AN investigation into the care of a teenage mental patient, who battered a student to death in Hartlepool, has concluded that it would have been impossible to predict the murder.
But the independent inquiry panel criticised shortcomings in the way care services were co-ordinated, partly due to a "confusion about roles and responsibilities", following a merger between two NHS mental health trusts.
Panel members agreed with psychiatrists that Kevin Littlewood, from Hartlepool, was not mentally ill but showing signs of a condition known as adjustment disorder.
This was despite a statement from his mother that Littlewood had brandished knives at members of his family on two occasions.
Littlewood's father never accepted the diagnosis and criticised the level of care his son received.
The inquiry was ordered after Littlewood was found guilty of murdering John Paul Jeffries and sentenced to life imprisonment in January last year.
Mr Jeffries, an 18-year-old student, was killed with hammer blows in what Judge Peter Fox said was a merciless and unprovoked attack.
At the time of the attack Littlewood was aged 17.
The body of Mr Jeffries was found wedged between rocks at Hartlepool Marina.
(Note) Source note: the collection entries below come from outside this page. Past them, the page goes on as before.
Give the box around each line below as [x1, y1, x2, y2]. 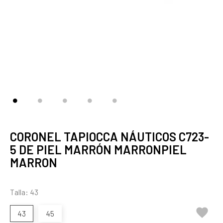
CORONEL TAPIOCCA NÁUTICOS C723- [10, 129, 209, 144]
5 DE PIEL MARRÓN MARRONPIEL [10, 142, 187, 157]
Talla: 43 [10, 188, 38, 197]
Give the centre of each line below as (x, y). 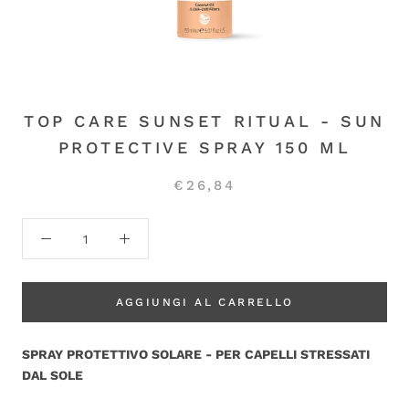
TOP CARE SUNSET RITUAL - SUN (204, 121)
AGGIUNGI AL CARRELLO (204, 302)
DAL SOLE (54, 375)
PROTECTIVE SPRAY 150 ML (204, 147)
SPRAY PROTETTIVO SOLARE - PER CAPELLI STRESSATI (196, 354)
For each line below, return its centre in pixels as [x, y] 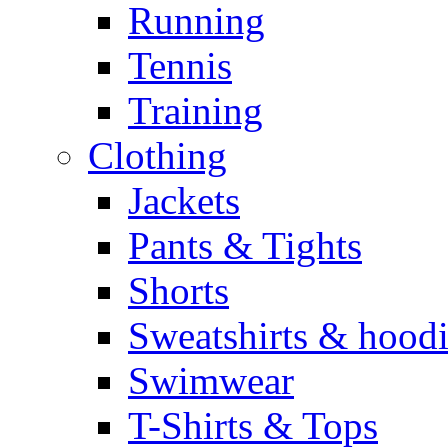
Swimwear [211, 380]
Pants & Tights [245, 245]
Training [195, 110]
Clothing [157, 155]
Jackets [184, 200]
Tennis [180, 65]
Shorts [178, 290]
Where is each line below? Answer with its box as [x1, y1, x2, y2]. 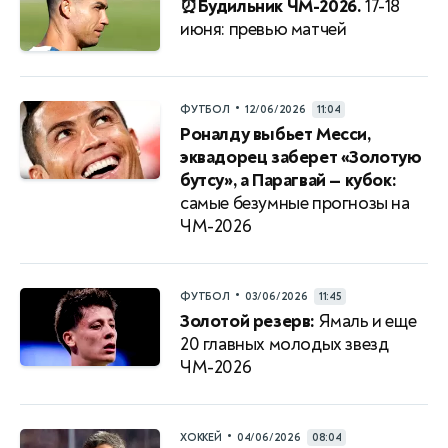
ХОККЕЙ [180, 430, 222, 444]
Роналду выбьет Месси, [180, 122, 371, 146]
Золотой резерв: [180, 309, 315, 333]
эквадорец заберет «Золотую [180, 145, 422, 169]
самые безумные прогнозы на [180, 191, 410, 215]
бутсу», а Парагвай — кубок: [180, 168, 397, 192]
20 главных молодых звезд [180, 332, 389, 356]
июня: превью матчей [180, 17, 347, 41]
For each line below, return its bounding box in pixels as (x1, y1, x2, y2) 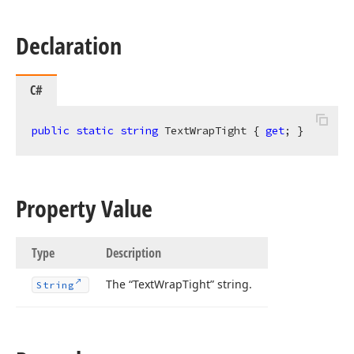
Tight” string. (183, 277, 252, 292)
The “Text (106, 277, 154, 292)
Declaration (16, 29, 122, 62)
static (76, 123, 114, 137)
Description (106, 244, 161, 262)
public (32, 123, 70, 137)
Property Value (16, 192, 153, 224)
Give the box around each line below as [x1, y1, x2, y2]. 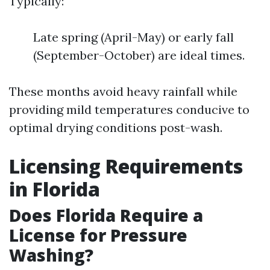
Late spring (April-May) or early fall [33, 30, 234, 45]
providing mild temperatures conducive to [9, 102, 250, 117]
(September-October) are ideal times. [33, 48, 245, 63]
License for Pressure [9, 224, 187, 246]
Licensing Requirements [9, 153, 243, 179]
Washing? [9, 243, 93, 266]
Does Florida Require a [9, 204, 203, 227]
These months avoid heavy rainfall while [9, 84, 237, 99]
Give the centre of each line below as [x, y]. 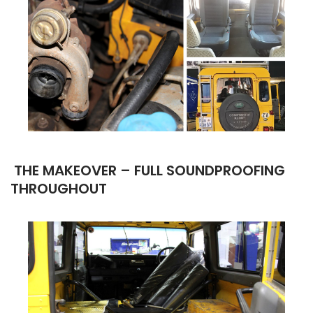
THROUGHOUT [59, 188]
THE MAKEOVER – [74, 170]
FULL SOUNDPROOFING [210, 170]
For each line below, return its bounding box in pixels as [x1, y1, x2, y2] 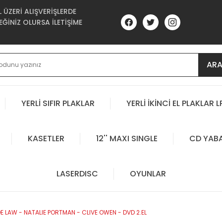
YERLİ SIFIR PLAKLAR [21, 97, 95, 109]
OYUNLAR [129, 167, 166, 179]
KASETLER [27, 132, 64, 144]
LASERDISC [56, 167, 98, 179]
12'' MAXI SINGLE [96, 132, 158, 144]
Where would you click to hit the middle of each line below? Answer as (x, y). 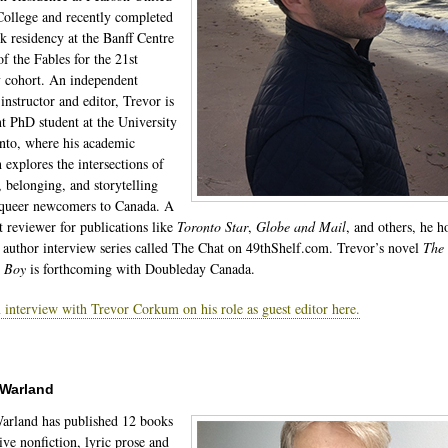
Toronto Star (212, 226)
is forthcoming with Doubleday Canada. (142, 268)
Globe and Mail (301, 226)
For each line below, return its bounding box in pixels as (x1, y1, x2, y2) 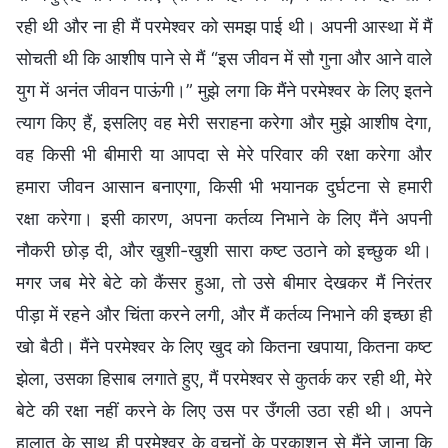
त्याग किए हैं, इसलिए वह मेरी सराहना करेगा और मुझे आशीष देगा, (16, 111, 432, 133)
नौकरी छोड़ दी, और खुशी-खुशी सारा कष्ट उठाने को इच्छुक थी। (16, 239, 432, 261)
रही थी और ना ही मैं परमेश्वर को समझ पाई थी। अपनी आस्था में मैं (16, 15, 432, 37)
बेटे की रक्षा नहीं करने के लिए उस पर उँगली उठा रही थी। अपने (16, 399, 432, 421)
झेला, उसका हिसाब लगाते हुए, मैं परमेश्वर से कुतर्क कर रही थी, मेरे (16, 367, 432, 389)
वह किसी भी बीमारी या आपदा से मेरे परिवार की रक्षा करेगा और (16, 143, 432, 165)
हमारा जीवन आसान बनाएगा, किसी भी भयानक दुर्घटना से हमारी (16, 175, 432, 197)
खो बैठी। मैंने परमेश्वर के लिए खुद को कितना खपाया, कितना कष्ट (16, 335, 432, 357)
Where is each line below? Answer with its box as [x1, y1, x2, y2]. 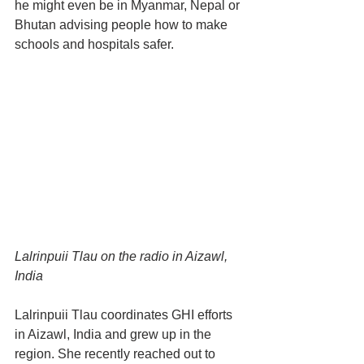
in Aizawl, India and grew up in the [15, 327, 214, 342]
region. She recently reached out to [15, 347, 219, 362]
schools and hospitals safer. [15, 37, 174, 52]
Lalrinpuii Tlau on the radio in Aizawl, [15, 249, 231, 264]
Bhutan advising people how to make [15, 18, 231, 32]
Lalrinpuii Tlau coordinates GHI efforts [15, 308, 236, 323]
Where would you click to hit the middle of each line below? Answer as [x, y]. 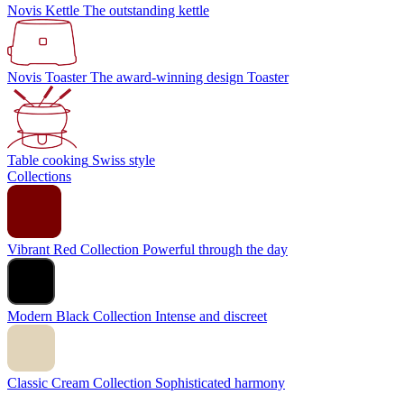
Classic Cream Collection [79, 383]
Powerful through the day [215, 249]
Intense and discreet [211, 316]
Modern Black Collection [79, 316]
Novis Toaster [47, 77]
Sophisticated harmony [220, 383]
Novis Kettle [43, 10]
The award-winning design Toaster [189, 77]
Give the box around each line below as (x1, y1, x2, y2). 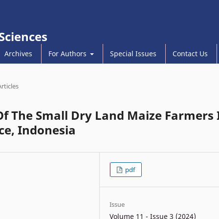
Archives (4, 48, 32, 58)
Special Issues (110, 48, 156, 58)
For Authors (48, 48, 88, 58)
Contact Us (173, 48, 208, 58)
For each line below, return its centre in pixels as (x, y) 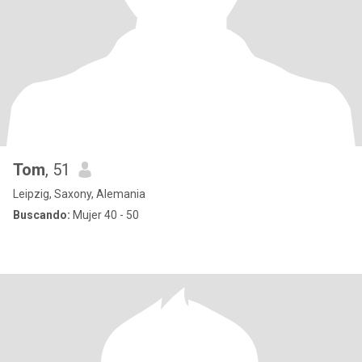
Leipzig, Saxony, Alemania (79, 194)
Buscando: (42, 215)
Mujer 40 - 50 (105, 215)
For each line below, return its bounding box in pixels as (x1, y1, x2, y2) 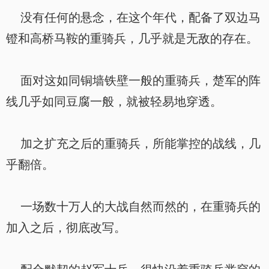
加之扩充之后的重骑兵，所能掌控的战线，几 (6, 137, 261, 150)
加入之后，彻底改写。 (6, 221, 126, 234)
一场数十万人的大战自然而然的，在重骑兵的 (6, 200, 261, 213)
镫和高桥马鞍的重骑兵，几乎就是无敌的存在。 (6, 32, 258, 45)
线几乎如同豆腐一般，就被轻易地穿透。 (6, 95, 222, 108)
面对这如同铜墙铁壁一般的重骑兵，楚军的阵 (6, 74, 261, 87)
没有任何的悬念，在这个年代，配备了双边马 (6, 11, 261, 24)
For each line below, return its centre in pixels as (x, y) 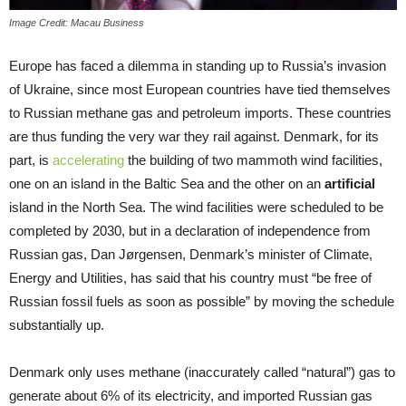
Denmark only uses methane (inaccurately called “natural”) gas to (202, 372)
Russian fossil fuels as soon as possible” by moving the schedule (202, 302)
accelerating (88, 160)
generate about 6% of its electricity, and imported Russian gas (191, 396)
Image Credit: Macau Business (77, 23)
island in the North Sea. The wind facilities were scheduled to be (196, 208)
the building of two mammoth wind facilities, (253, 160)
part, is (31, 160)
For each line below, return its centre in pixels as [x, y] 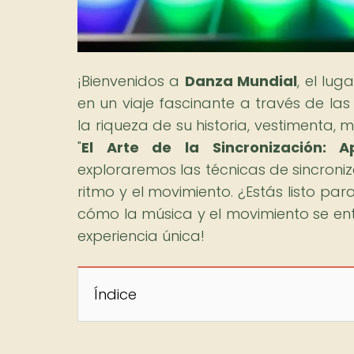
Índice [115, 294]
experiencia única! [141, 235]
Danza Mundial [241, 81]
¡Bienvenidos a [131, 81]

Neil Robinson, the former NHS trust chief executive and Mental Health Act Commissioner, who chaired the inquiry, said the main concern was the possibility of self-harm, rather than Littlewood being a threat to others.
"In the panel's view it would have been impossible to have predicted the homicide," said Mr Robinson.
The panel found that the overall standard of care, treatment and support provided by the Tees and North East Yorkshire NHS Trust and its predecessors was satisfactory.
Mr Robinson said he was impressed by the "co-operation and honesty" of all who gave evidence to the inquiry and said the "distress and shock" at what had happened was readily apparent.
"Our view at the end of this process is that the people of Hartlepool have a very good service available to them from all of the agencies involved in this inquiry, and that these are services that they can have confidence in," said Mr Robinson.
Nigel Maguire, director of mental health services for the Tees and North East Yorkshire trust, said they had developed a joint action plan with Hartlepool Social Services and had implemented the majority of recommendations made by the report.